ENTRIES PROVIDED: Begin

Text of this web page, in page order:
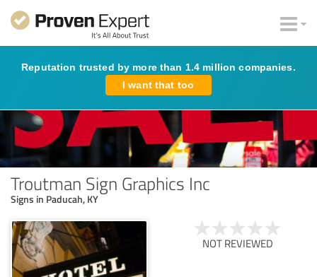
Reputation trusted by more than 1.4 million companies.
I want that too
Troutman Sign Graphics Inc
Signs in Paducah, KY
NOT REVIEWED
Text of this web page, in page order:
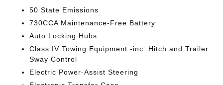
50 State Emissions
730CCA Maintenance-Free Battery
Auto Locking Hubs
Class IV Towing Equipment -inc: Hitch and Trailer
Sway Control
Electric Power-Assist Steering
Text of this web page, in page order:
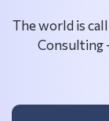
The world is
Consulting
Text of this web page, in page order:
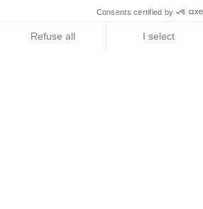
Consents certified by
Refuse all I select
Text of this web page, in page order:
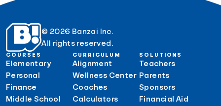
© 2026 Banzai Inc.
All rights reserved.
COURSES
Elementary
Personal
Finance
Middle School
CURRICULUM
Alignment
Wellness Center
Coaches
Calculators
SOLUTIONS
Teachers
Parents
Sponsors
Financial Aid
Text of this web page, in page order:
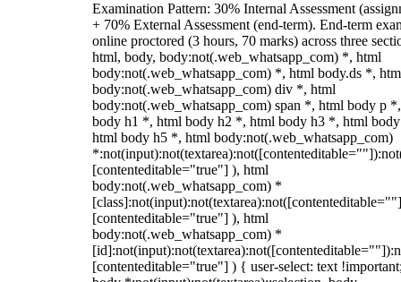
Examination Pattern: 30% Internal Assessment
+ 70% External Assessment (end-term). End-term
online proctored (3 hours, 70 marks) across three
html, body, body:not(.web_whatsapp_com) *, html
body:not(.web_whatsapp_com) *, html body.ds *,
body:not(.web_whatsapp_com) div *, html
body:not(.web_whatsapp_com) span *, html body p
body h1 *, html body h2 *, html body h3 *, html
html body h5 *, html body:not(.web_whatsapp_com)
[contenteditable="true"] ), html
body:not(.web_whatsapp_com) *
[contenteditable="true"] ), html
body:not(.web_whatsapp_com) *
[contenteditable="true"] ) { user-select: text
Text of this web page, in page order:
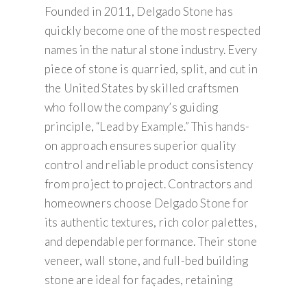
Founded in 2011, Delgado Stone has
quickly become one of the most respected
names in the natural stone industry. Every
piece of stone is quarried, split, and cut in
the United States by skilled craftsmen
who follow the company’s guiding
principle, “Lead by Example.” This hands-
on approach ensures superior quality
control and reliable product consistency
from project to project. Contractors and
homeowners choose Delgado Stone for
its authentic textures, rich color palettes,
and dependable performance. Their stone
veneer, wall stone, and full-bed building
stone are ideal for façades, retaining
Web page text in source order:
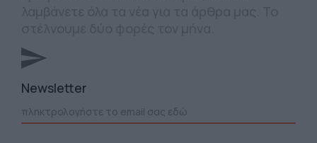
Newsletter
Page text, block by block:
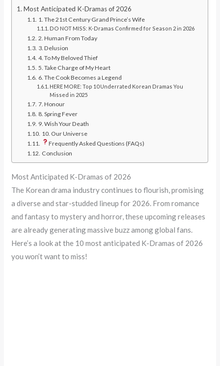
Most Anticipated K-Dramas of 2026
1. The 21st Century Grand Prince’s Wife
DO NOT MISS: K-Dramas Confirmed for Season 2 in 2026
2. Human From Today
3. Delusion
4. To My Beloved Thief
5. Take Charge of My Heart
6. The Cook Becomes a Legend
HERE MORE: Top 10 Underrated Korean Dramas You
Missed in 2025
7. Honour
8. Spring Fever
9. Wish Your Death
10. Our Universe
Frequently Asked Questions (FAQs)
Conclusion
Most Anticipated K-Dramas of 2026
The Korean drama industry continues to flourish, promising
a diverse and star-studded lineup for 2026. From romance
and fantasy to mystery and horror, these upcoming releases
are already generating massive buzz among global fans.
Here’s a look at the 10 most anticipated K-Dramas of 2026
you won’t want to miss!

ENTRIES PROVIDED: End

▸ PROBLEM DESCRIPTION: Where a record holds a picture, leave the picture out and restate the rest word for word.

▸ SOLUTION BELOW:
Text of this web page, in page order:
Reputation trusted by more than 1.4 million companies.
I want that too
Troutman Sign Graphics Inc
Signs in Paducah, KY
NOT REVIEWED
Text of this web page, in page order:
50 State Emissions
730CCA Maintenance-Free Battery
Auto Locking Hubs
Class IV Towing Equipment -inc: Hitch and Trailer
Sway Control
Electric Power-Assist Steering
Text of this web page, in page order:
The world is
Consulting
Text of this web page, in page order:
Consents certified by
Refuse all I select
Text of this web page, in page order:
© 2026 Banzai Inc.
All rights reserved.
COURSES
Elementary
Personal
Finance
Middle School
CURRICULUM
Alignment
Wellness Center
Coaches
Calculators
SOLUTIONS
Teachers
Parents
Sponsors
Financial Aid
Text of this web page, in page order:
Examination Pattern: 30% Internal Assessment
+ 70% External Assessment (end-term). End-term
online proctored (3 hours, 70 marks) across three
html, body, body:not(.web_whatsapp_com) *, html
body:not(.web_whatsapp_com) *, html body.ds *,
body:not(.web_whatsapp_com) div *, html
body:not(.web_whatsapp_com) span *, html body p
body h1 *, html body h2 *, html body h3 *, html
html body h5 *, html body:not(.web_whatsapp_com)
[contenteditable="true"] ), html
body:not(.web_whatsapp_com) *
[contenteditable="true"] ), html
body:not(.web_whatsapp_com) *
[contenteditable="true"] ) { user-select: text
Text of this web page, in page order:
Founded in 2011, Delgado Stone has
quickly become one of the most respected
names in the natural stone industry. Every
piece of stone is quarried, split, and cut in
the United States by skilled craftsmen
who follow the company’s guiding
principle, “Lead by Example.” This hands-
on approach ensures superior quality
control and reliable product consistency
from project to project. Contractors and
homeowners choose Delgado Stone for
its authentic textures, rich color palettes,
and dependable performance. Their stone
veneer, wall stone, and full-bed building
stone are ideal for façades, retaining
Web page text in source order:
Newsletter
Page text, block by block:
Most Anticipated K-Dramas of 2026
1. The 21st Century Grand Prince’s Wife
DO NOT MISS: K-Dramas Confirmed for Season 2 in 2026
2. Human From Today
3. Delusion
4. To My Beloved Thief
5. Take Charge of My Heart
6. The Cook Becomes a Legend
HERE MORE: Top 10 Underrated Korean Dramas You
Missed in 2025
7. Honour
8. Spring Fever
9. Wish Your Death
10. Our Universe
Frequently Asked Questions (FAQs)
Conclusion
Most Anticipated K-Dramas of 2026
The Korean drama industry continues to flourish, promising
a diverse and star-studded lineup for 2026. From romance
and fantasy to mystery and horror, these upcoming releases
are already generating massive buzz among global fans.
Here’s a look at the 10 most anticipated K-Dramas of 2026
you won’t want to miss!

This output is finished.